As someone trained in traditional GIS (ie ArcGIS), I have a lot of hurdles to clear when it comes to 'open-sourcing' myself. Don't get me wrong, I love (and love-hate) ESRI's product. Using ArcGIS is like curling up by a nice warm fire in the middle of a snowstorm or looking out the window from a cozy couch on a rainy day. It'll probably always be there, and years from now it'll be just like you remember. But today's world is changing far more rapidly than ESRI can keep up. GIS is expanding into web mapping, spatial apps, and new applications of location information that spatial analysts didn't even dream of five years ago, let alone two or three.
##The Geo Data Scientist's Toolkit: ###QGIS QGIS doesn't replicate everything in ArcGIS, and its unfamiliar interface is hard to get used to to, but it's the only FOSS product that comes close to a desktop GIS solution. Bonus: Many of QGIS' operations run on GDAL, and even output the code below the tool simultaneously. Two birds!
###GDAL GDAL is a command-line tool that's become ubiquitous in the open source geo world. It's great for projection, clipping, transforming, and converting spatial files.
###Python Python is incredibly easy (well, for a programming language anyway) to pick up. Its syntax is natural and easy to read, and it's widely used and accepted already in the geospatial and statistics communities as a means of processing spatial data.
- Tools:
- IPython Notebook: A means to share and perform Python analysis.
- Pandas: A Python data processing library that makes manipulating data structures easier.

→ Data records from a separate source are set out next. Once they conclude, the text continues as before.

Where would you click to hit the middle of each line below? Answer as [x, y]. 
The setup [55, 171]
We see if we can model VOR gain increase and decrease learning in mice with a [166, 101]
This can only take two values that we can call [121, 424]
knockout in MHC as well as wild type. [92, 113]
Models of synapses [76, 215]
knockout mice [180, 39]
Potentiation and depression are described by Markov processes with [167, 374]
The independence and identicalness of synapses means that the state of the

- Anaconda: A Python installation package that includes just about every data analysis package out there.
- Learning Resources:
- Learn Python The Hard WayA long-standing and useful place to put yourself through the Python paces, from a position of zero knowledge.
- Think Python Great open-source python learning book.
- The Hitchhiker's Guide to Python: This seems like a great place to help with the fundamentals of developing with Python.
###Javascript If you want to be able to share your maps on the web, and you want to be free to innovate beyond the rails present in ArcGIS Online, CartoDB, and Mapbox, you NEED to know Javascript.
- Tools:
- Learning Resources
###R Command-line statistical software that has an incredible array of packages that can do bonkers stuff.
- R Spatial Cheatsheet
- Owen's 'The R Guide': Great starter documentation for R, from R.
- R for Cats: A guide written as if you have no familiarity w/programming, fun, nice intro. Based on JS for Cats
###Postgres+PostGIS This one is interesting. For me it represents and entirely different paradigm for thinking about spatial data (as databases, rather than as a bunch of flat proprietary files). The ability to feed in data and perform rapid spatial queries with near instant results is essential.
###Courses & MOOCs:
- Codecademy: Totally free, features web design, Python, Ruby resources. Very nice interactive tutorials, but it's perhaps a bit too easy to follow along. Not sure if the learning sticks.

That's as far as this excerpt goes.